According to the “State of Cloud Security: Are Businesses Addressing Key Vulnerabilities in 2024?” survey conducted by CDNetworks, 20% of respondents admitted experiencing a major cyber attack at least once in the last 12 months. Meanwhile, 40% said they were unsure.
Although the percentages of companies directly impacted may seem relatively low at first glance, it’s concerning that 1 in 5 organisations have been affected (some more than once). Additionally, the number of ‘unsure’ responses points to a potential preparedness gap. Many organisations may be unknowingly exposed due to a lack of awareness or insufficient resources dedicated to cybersecurity.
AOPG Insights recently partnered with CDNetworks, a global leader in Content Delivery Networks (CDN), and conducted a micro-survey—titled “State of Cloud Security: Are Businesses Addressing Key Vulnerabilities in 2024?”—to assess cloud security readiness among organisations in the region. The findings were mixed, offering encouraging insights that suggest progress, but also highlighting areas of concern that require immediate attention.
Key takeaways include:
• Cybersecurity Gaps: Companies see the need for cybersecurity but lack readiness and resources in API security, monitoring, and threat intelligence.
• Mixed Practices: While awareness and multi-layered cloud security are improving, gaps in API management and data security persist.
• MSSP Interest: Growing interest in Managed Security Service Providers (MSSPs) reflects a need for enhanced security and support for resource-limited companies.
Find out more about the survey, its findings, and recommendations HERE.
Click here to download the survey now
While the cloud offers immense benefits for businesses, it also presents a new attack surface for malicious actors, whose means of attack have only grown more sophisticated. Some of the most serious threats to the cloud are as follows:
• Distributed Denial-of-Service (DDoS) Attacks: These attacks overwhelm a system with traffic, making it unavailable to legitimate users’ environments.
• Automated Bot Attacks: Malicious bots can be used to automate tasks such as credential stuffing, account takeover attempts, and scraping sensitive data.
• Ransomware: This type of malware encrypts an organisation’s data, rendering it inaccessible until a ransom is paid.
• SQL Injection: Attackers exploit vulnerabilities in web applications to inject malicious code that can steal sensitive data.
• Cross-Site Scripting (XSS): Hackers inject malicious scripts into websites that can steal user data or redirect them to phishing sites.

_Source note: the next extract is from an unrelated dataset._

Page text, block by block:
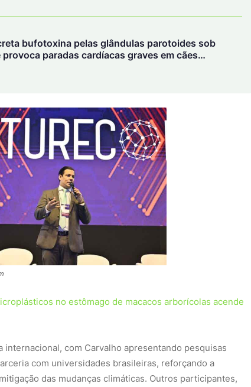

In its “State of Cloud Security: Are Businesses Addressing Key Vulnerabilities in 2024?” report, CDNetworks recommends that organisations implement a defence-in-depth security strategy.
In this multi-layered approach, various security controls are implemented to safeguard the organisation’s cloud environments from a range of threats. If one layer is breached, the subsequent layers are designed to contain and mitigate the threat, effectively preventing it from compromising the organisation’s network and cloud infrastructure.
It is an encompassing strategy for cloud security, and the results of the CDNetworks survey indicate a growing recognition of the importance of cloud security, as over half (51%) of the respondents have prioritised implementing multi-layered security measures.